» EXERCISE DESCRIPTION
For each line of the listing below that contains the string "install", copy the line.

» INPUT FOR THIS TASK
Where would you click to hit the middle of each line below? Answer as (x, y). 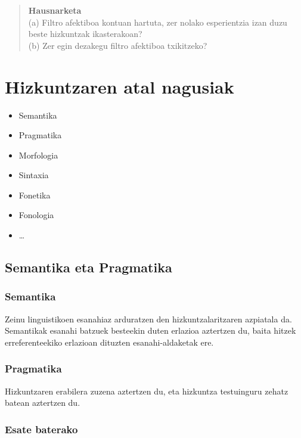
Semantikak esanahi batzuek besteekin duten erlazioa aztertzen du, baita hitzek (150, 330)
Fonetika (35, 195)
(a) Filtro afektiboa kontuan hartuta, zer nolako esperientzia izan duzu (158, 22)
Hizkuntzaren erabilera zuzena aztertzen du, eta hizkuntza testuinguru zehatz (147, 391)
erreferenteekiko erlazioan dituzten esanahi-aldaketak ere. (109, 342)
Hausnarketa (55, 10)
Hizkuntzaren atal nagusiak (120, 86)
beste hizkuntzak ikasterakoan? (85, 34)
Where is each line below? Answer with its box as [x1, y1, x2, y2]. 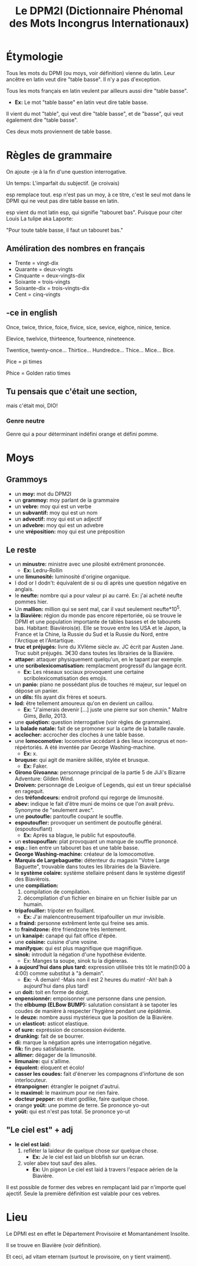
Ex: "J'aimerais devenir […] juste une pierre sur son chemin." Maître [23, 706, 188, 713]
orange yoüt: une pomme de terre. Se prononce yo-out [14, 1102, 149, 1109]
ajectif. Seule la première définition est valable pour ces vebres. [6, 1190, 161, 1197]
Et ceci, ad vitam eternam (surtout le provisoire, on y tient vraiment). [6, 1253, 172, 1260]
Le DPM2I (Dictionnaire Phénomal [15, 4, 183, 18]
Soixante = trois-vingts [14, 278, 71, 285]
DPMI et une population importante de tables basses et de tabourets [14, 618, 181, 625]
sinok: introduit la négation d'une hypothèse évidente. [14, 951, 147, 958]
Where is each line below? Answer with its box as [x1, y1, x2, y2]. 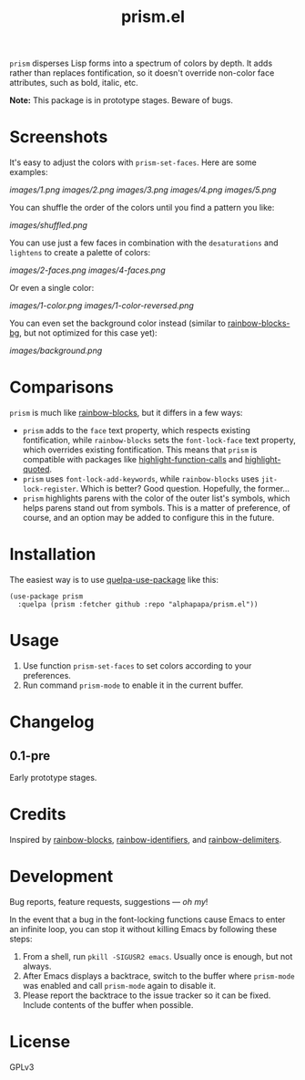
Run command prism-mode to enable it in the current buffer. [22, 680, 244, 691]
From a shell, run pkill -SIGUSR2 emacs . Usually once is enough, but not [22, 950, 293, 961]
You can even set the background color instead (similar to [9, 317, 226, 329]
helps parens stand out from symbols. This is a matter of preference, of [22, 503, 291, 514]
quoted [22, 463, 50, 475]
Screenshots [9, 127, 108, 148]
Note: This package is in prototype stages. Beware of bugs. [9, 95, 234, 106]
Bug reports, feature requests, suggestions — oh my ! [9, 896, 208, 907]
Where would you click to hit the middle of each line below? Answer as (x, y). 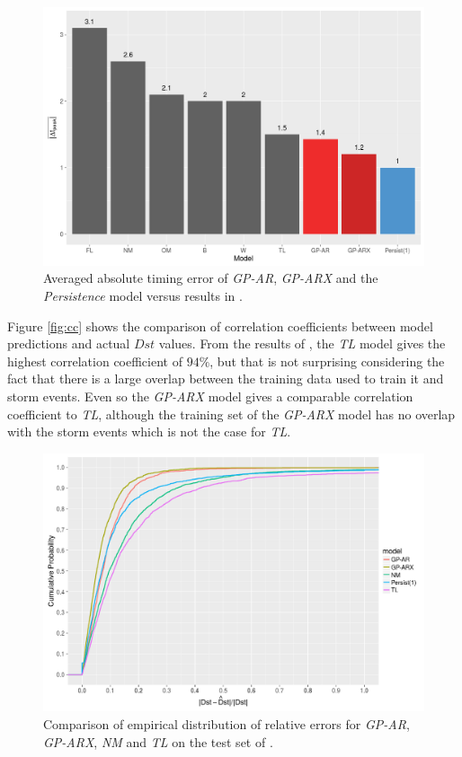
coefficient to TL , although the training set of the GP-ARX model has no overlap (231, 414)
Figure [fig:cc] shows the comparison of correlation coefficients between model (220, 326)
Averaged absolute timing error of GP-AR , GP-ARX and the (211, 278)
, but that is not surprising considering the (327, 361)
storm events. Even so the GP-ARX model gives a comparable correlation (210, 396)
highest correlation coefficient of (95, 361)
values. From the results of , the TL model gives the (302, 343)
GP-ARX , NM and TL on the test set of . (158, 741)
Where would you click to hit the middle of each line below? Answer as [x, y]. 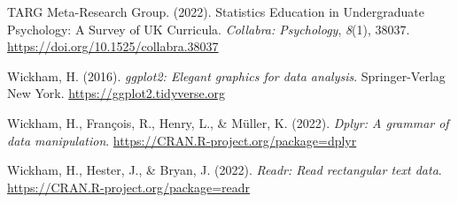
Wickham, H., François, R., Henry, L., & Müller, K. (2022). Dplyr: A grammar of [228, 122]
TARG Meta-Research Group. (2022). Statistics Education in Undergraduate [216, 11]
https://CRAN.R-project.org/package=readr [129, 187]
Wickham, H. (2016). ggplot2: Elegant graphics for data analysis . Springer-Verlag [226, 75]
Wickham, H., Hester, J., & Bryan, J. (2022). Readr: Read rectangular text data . [225, 170]
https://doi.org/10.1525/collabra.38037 [113, 46]
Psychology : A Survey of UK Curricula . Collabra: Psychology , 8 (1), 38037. [209, 29]
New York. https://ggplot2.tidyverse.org [116, 93]
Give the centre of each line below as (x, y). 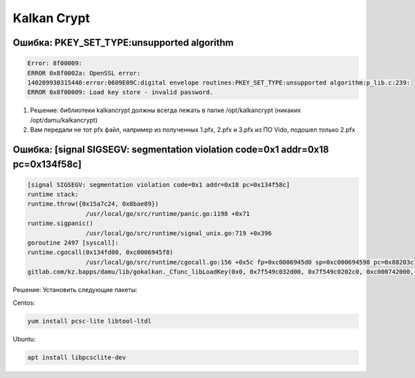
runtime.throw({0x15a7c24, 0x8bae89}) (93, 204)
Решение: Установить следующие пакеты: (75, 290)
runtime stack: (53, 195)
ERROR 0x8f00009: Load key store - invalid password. (120, 92)
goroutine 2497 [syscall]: (73, 243)
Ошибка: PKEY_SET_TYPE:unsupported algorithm (123, 43)
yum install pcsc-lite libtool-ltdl (90, 321)
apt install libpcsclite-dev (77, 357)
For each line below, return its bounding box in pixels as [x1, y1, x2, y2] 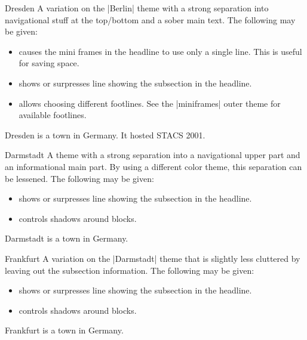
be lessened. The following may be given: [5, 172, 154, 184]
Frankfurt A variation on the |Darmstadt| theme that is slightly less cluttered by [5, 252, 300, 264]
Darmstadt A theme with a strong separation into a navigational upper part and [5, 149, 300, 161]
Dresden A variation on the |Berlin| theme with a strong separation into [5, 2, 269, 14]
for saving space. [19, 57, 79, 69]
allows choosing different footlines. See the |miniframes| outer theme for [19, 97, 281, 109]
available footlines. [19, 109, 87, 121]
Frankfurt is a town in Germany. [5, 324, 124, 336]
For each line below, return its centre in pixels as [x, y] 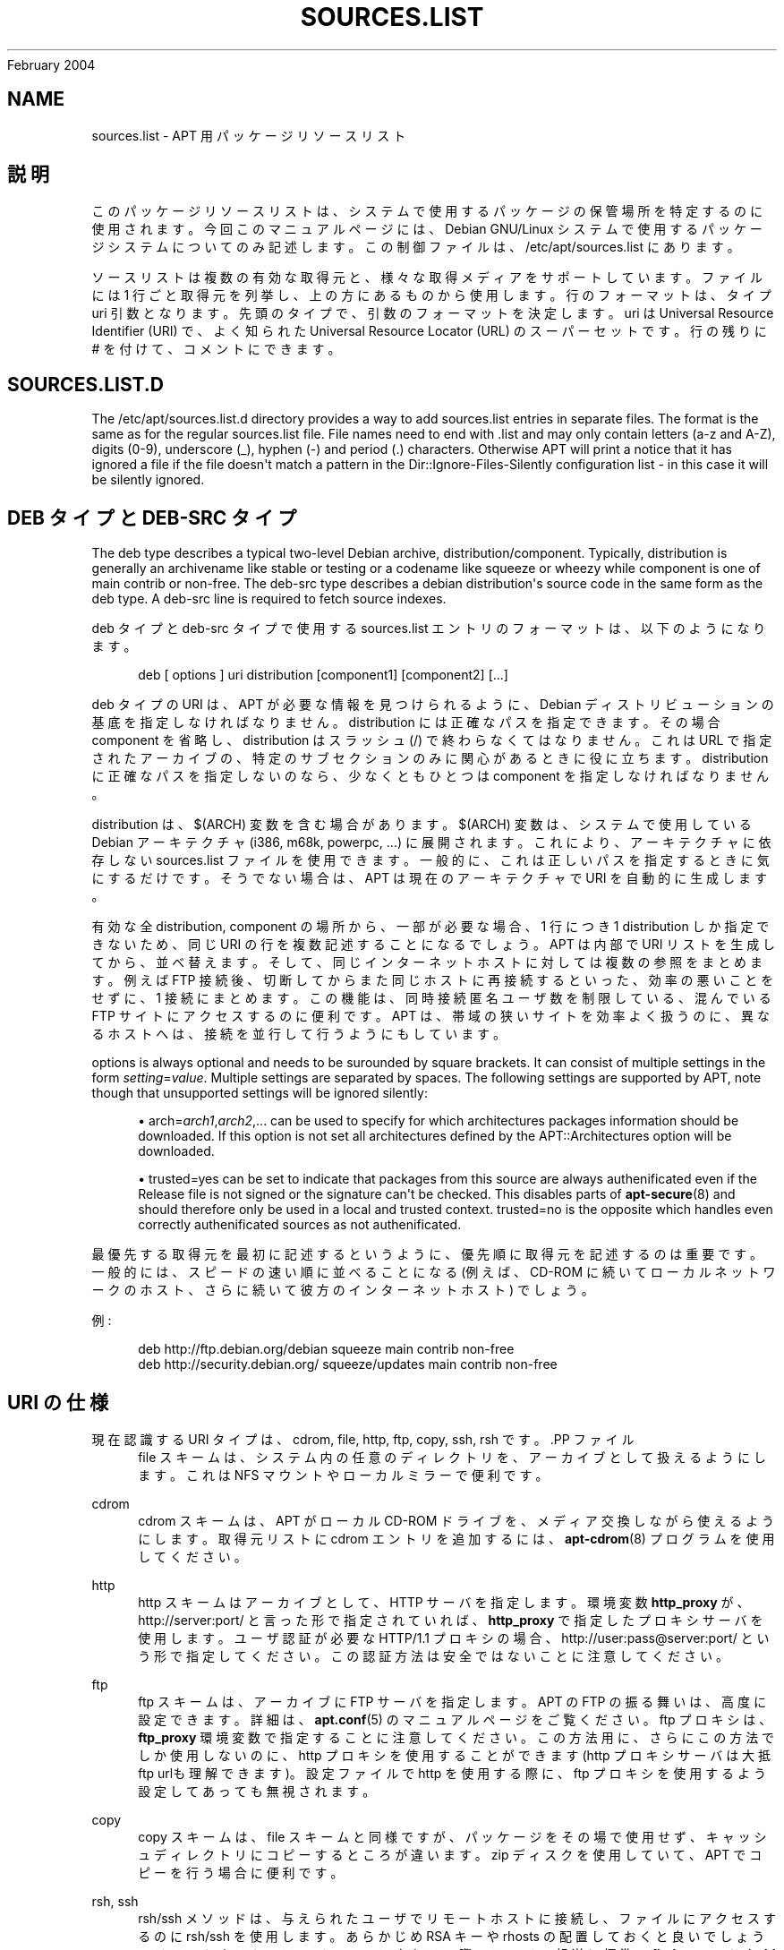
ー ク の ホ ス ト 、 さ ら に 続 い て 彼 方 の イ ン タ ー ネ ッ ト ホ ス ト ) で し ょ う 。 [343, 1290]
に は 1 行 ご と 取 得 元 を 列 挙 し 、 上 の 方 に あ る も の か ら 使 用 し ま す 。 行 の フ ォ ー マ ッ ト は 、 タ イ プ [431, 295]
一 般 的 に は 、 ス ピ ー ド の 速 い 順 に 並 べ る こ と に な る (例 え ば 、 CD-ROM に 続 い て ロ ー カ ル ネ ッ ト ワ [434, 1272]
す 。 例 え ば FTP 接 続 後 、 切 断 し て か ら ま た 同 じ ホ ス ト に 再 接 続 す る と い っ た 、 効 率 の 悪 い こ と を [433, 980]
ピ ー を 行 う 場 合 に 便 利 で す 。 [241, 1872]
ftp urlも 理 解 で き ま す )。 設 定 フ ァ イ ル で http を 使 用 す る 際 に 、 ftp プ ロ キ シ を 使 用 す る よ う [452, 1773]
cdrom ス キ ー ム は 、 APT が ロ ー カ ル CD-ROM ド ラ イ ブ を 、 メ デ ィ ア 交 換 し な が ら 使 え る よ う [456, 1520]
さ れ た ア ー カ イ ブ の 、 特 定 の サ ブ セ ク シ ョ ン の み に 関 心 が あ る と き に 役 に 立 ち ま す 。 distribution [430, 758]

» ANSWER FOR THIS EXERCISE
yum install pcsc-lite libtool-ltdl (90, 321)
apt install libpcsclite-dev (77, 357)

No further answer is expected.